The current lockdowns, safe distancing and curfews across the world have shown that the restrictions are an important part of the protection and if long terms protection against diseases is required, permanent restrictions too will have to be put in place on many activities and practices.
But the truth is that, in the name of the freedom, especially the “freedom of choice”, all such practices are being allowed, even glorified and globalised, that pose serious threats to life and healthiness of life. Certainly, there are many diseases that have now become treatable or preventable, namely, the infectious diseases like Tuberculo­sis, Cholera, Leprosy, Meningitis, Smallpox, Measles, Poliomyelitis, Diphtheria and Pertussis, to name a few.

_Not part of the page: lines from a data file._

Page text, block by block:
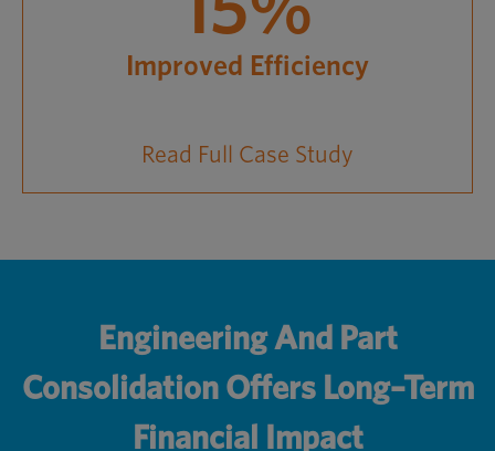
Improved Efficiency
Read Full Case Study
Engineering And Part
Consolidation Offers Long–Term
Financial Impact

But the economic fundamentalism has largely undone the great work done by medical scien­tists by promoting a social ambience that makes them susceptible to a large number of ailments—Lung and heart diseases, Cancers, especially of lung, liver, mouth and breast, sex related diseases, and above all the rise of new deadly viral epidemics and pandemics.
Instead of developing a health-protective social system, the market forces have glorified and commercialised everything that poses severe threats to life and health. It is indeed difficult to infer if man today actually faces less or more threat to his health than in the past. Whatever increase in the average age has been noticed in the last few decades, it is chiefly due to reduced Infant Mortality Rate. This reduction is counterbalanced by the high rate of feticide; more children are killed every year by way of abortion than are saved by vac­cines and antibiotics. Take abortions in consideration and the average age will nosedive.

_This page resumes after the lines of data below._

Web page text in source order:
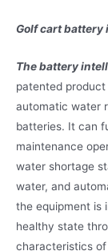
Golf cart
The battery
patented
automatic water
batteries. It can
maintenance
water shortage
water, and
the equipment is
healthy state
characteristics
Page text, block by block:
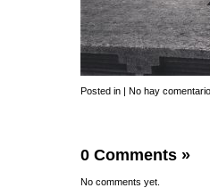
Posted in | No hay
0 Comments »
No comments yet.
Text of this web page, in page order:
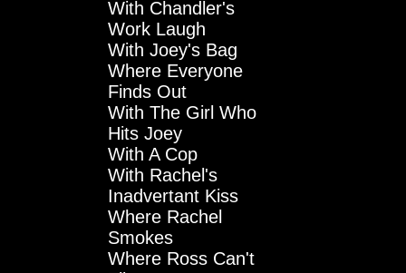
With Chandler's
Work Laugh
With Joey's Bag
Where Everyone
Finds Out
With The Girl Who
Hits Joey
With A Cop
With Rachel's
Inadvertant Kiss
Where Rachel
Smokes
Where Ross Can't
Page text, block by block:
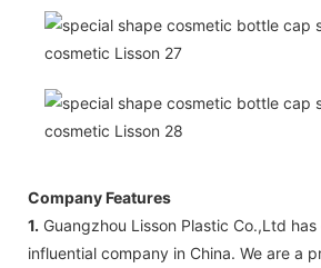
Company Features
1. Guangzhou Lisson Plastic Co.,Ltd
influential company in China. We are a
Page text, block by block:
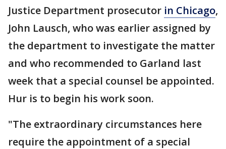
Justice Department prosecutor in Chicago,
John Lausch, who was earlier assigned by
the department to investigate the matter
and who recommended to Garland last
week that a special counsel be appointed.
Hur is to begin his work soon.
"The extraordinary circumstances here
require the appointment of a special
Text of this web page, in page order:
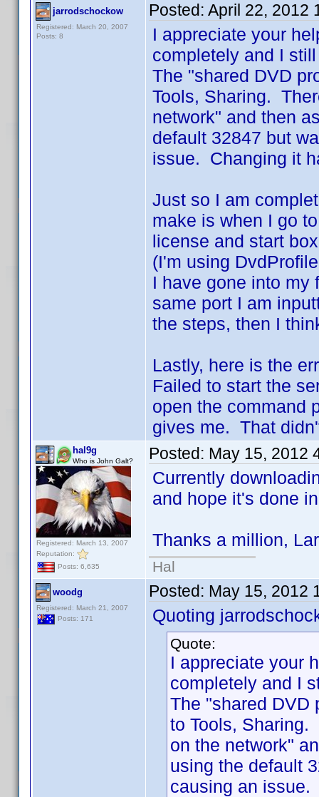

The World Health Organisation or WHO was created in 1948. With over 190 Member States, it is the leading agency in international health. The stated goal of the WHO is “to foster the attainment by all peoples – especially the poor and most vulnerable – of the highest possible standards of health. The guiding principles of WHO are that “We can’t do it alone, so we work in partnership with others” and that “We can’t do it all at once so we set priorities”.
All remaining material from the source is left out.